#### What you should do
Only the lines from the line containing "Repeat for the" to the end of the entries, both included, belong in your answer, and each must match exactly.

Source records:

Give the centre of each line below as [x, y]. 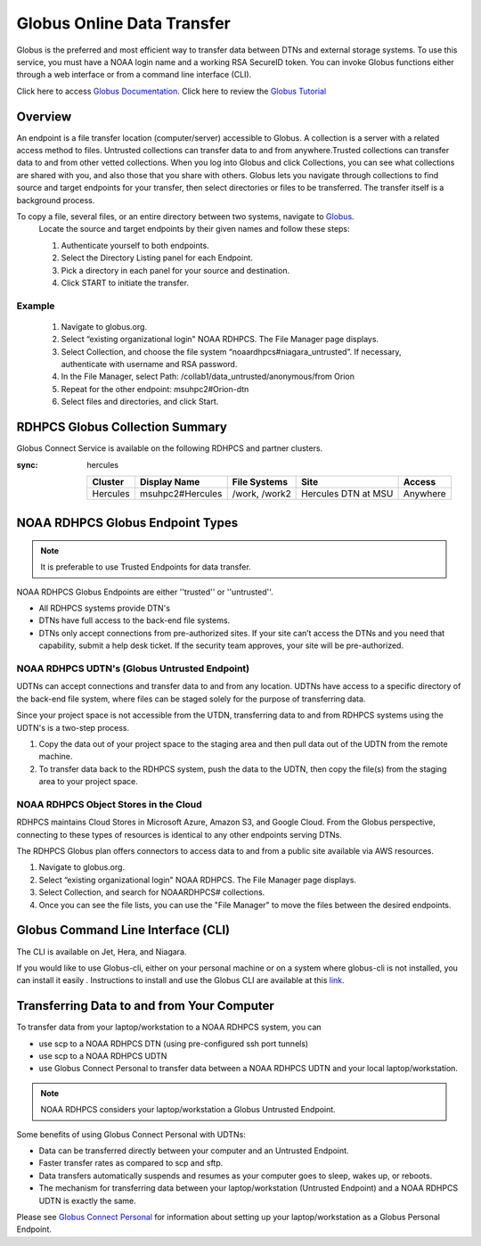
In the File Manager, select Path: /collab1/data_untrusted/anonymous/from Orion [208, 377]
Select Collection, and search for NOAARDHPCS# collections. [152, 892]
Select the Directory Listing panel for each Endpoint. [157, 258]
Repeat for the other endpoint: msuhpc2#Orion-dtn [155, 389]
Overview [44, 116]
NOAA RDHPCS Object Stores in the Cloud [109, 804]
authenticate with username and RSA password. [149, 365]
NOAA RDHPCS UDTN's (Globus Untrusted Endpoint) [133, 668]

#### Output for this exercise
Repeat for the other endpoint: msuhpc2#Orion-dtn [155, 389]
Overview [44, 116]
NOAA RDHPCS Object Stores in the Cloud [109, 804]
authenticate with username and RSA password. [149, 365]
NOAA RDHPCS UDTN's (Globus Untrusted Endpoint) [133, 668]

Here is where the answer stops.